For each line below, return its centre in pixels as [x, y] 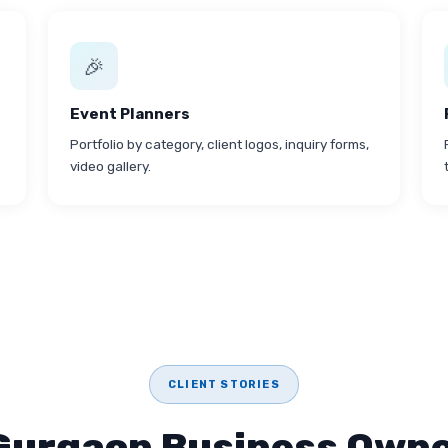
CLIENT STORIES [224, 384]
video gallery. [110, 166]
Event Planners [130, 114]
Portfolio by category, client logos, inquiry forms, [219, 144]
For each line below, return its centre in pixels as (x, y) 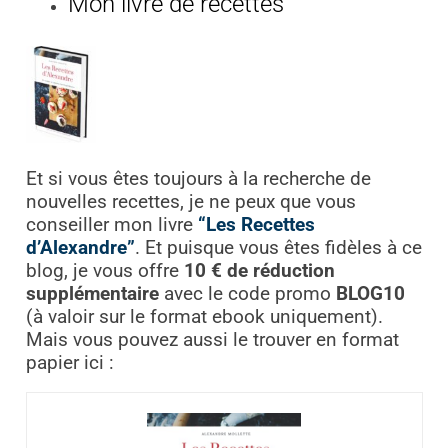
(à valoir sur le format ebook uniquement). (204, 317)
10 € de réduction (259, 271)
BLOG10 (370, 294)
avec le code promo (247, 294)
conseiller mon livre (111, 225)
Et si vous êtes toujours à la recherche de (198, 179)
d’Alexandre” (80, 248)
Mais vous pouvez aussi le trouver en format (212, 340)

================================

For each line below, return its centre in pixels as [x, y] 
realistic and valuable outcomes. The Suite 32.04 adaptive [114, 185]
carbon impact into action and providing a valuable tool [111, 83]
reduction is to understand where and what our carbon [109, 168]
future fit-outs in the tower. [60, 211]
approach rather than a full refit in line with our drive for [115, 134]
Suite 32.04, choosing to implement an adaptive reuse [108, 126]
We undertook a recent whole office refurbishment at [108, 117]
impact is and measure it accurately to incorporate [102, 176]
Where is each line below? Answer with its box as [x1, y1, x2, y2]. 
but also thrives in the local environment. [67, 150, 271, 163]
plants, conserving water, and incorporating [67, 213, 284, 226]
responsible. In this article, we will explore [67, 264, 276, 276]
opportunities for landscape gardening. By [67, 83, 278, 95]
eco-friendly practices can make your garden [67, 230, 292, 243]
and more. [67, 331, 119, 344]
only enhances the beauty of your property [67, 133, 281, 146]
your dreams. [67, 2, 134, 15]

================================

Reproduce exactly, and only, the part of the listing above that begins at the line with "opportunities for landscape" and goes on through the line with "your dreams. [67, 2, 134, 15]".

opportunities for landscape gardening. By [67, 83, 278, 95]
eco-friendly practices can make your garden [67, 230, 292, 243]
and more. [67, 331, 119, 344]
only enhances the beauty of your property [67, 133, 281, 146]
your dreams. [67, 2, 134, 15]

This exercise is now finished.